Spectrum Brands Announces Receipt of Requisite Consents with Respect to its Tender Offer and Consent Solicitation and Entry into

  Spectrum Brands Announces Receipt of Requisite Consents with Respect to its
  Tender Offer and Consent Solicitation and Entry into Supplemental Indenture
  Relating to its 9.500% Senior Secured Notes Due 2018

Business Wire

MADISON, Wis. -- August 20, 2013

Spectrum Brands Holdings, Inc. (NYSE: SPB) and Spectrum Brands, Inc.
(“Spectrum Brands”) today announced that Spectrum Brands’ consent solicitation
of the holders of its 9.500% Senior Secured Notes Due 2018 (the “Notes”)
(CUSIP No.: 84762LAG0, ISIN No. US84762LAG05) successfully received the
consent of the holders of $893,067,000 aggregate principle amount of the
Notes, representing approximately 94.01% of the outstanding principal amount
of the Notes, as of 5:00 p.m., New York City time, on August 19, 2013 (the
“consent expiration”).

Following the receipt of the consents of the holders of 75% of the outstanding
principal amount of the Notes, Spectrum Brands entered into a supplemental
indenture amending the indenture governing the Notes with the trustee and the
guarantors under the indenture. The supplemental indenture eliminates
substantially all of the restrictive covenants, certain events of default and
the repurchase rights in the event of certain asset sales or changes of
control and related provisions contained in the indenture governing the Notes
(the “Indenture”) with respect to the Notes, and released the collateral then
securing the Notes. The supplemental indenture is effective upon execution,
but none of the amendments will be operative until the acceptance for purchase
by the Company of a majority of the outstanding Notes, and the amendments
releasing the collateral will not be effective until the acceptance for
purchase by the Company of at least 75% of the outstanding Notes.

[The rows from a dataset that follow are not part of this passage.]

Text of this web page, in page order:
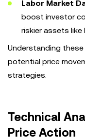
Labor Market
boost investor
riskier assets like
Understanding
potential price
strategies.
Technical
Price Action
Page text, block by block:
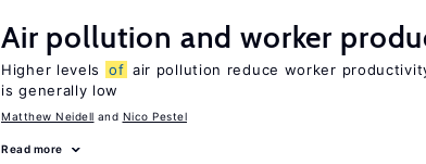
Air pollution and worker
Higher levels of air pollution reduce worker
is generally low
Matthew Neidell Nico Pestel
Read more
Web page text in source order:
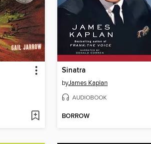
Sinatra
byJames Kaplan
AUDIOBOOK
BORROW
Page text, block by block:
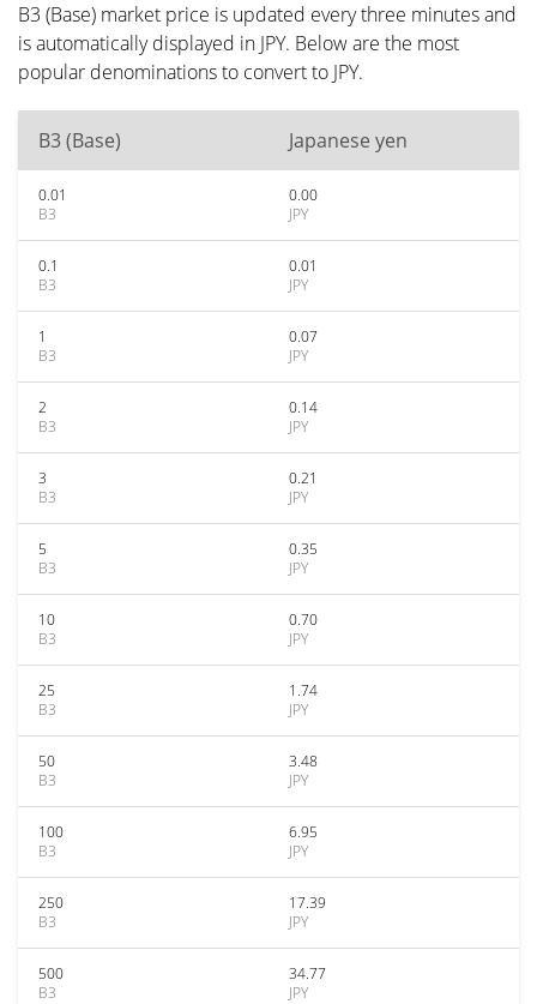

Pursuant to the terms of the related Offer to Purchase and Consent
Solicitation, dated as of August6, 2013, tenders of Notes and delivery of
consents may not be withdrawn after the consent expiration.

Under the terms of the tender offer and consent solicitation, holders of the
Notes who validly tendered their Notes and delivered consents prior to the
consent expiration and whose notes are accepted for purchase, will receive the
"total consideration," which is equal to (i) $1,086.38 per $1,000.00 in
principal amount of Notes validly tendered (the "tender consideration") plus
(ii) $30.00 per $1,000.00 in principal amount of the Notes validly tendered
(the "consent payment"). Holders of the Notes who validly tender their Notes
after the consent expiration but on or before 11:59 p.m., New York City time,
September 3, 2013 (the “expiration date”), and whose notes are accepted for
purchase, will receive only the tender consideration. Provided that the
conditions to the tender offer have been satisfied or waived, the settlement
date for the tender offer will promptly follow the expiration date and is
expected to be September 4, 2013.

Spectrum Brands’ obligation to accept for purchase and to pay for Notes in the
tender offer is conditioned on, among other things, Spectrum Brands having
received replacement financing on terms acceptable to it.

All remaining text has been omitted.